- Task directions
An exact transcription of every entry is required, with the images left out.

- Data for processing

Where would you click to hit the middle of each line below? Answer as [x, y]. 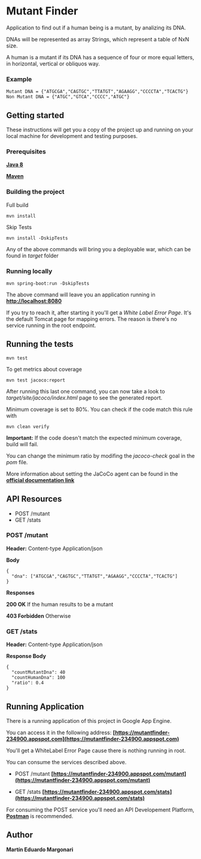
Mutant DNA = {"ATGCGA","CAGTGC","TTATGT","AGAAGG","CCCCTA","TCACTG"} [97, 92]
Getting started [35, 115]
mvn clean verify [28, 427]
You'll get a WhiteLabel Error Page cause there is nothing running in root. [96, 750]
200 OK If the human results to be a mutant [60, 604]
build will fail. [22, 444]
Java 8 [15, 165]
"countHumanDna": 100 [39, 678]

- Result of this exercise
Where would you click to hit the middle of each line below? Answer as [x, y]. 
Mutant DNA = {"ATGCGA","CAGTGC","TTATGT","AGAAGG","CCCCTA","TCACTG"} [97, 92]
Getting started [35, 115]
mvn clean verify [28, 427]
You'll get a WhiteLabel Error Page cause there is nothing running in root. [96, 750]
200 OK If the human results to be a mutant [60, 604]
build will fail. [22, 444]
Java 8 [15, 165]
"countHumanDna": 100 [39, 678]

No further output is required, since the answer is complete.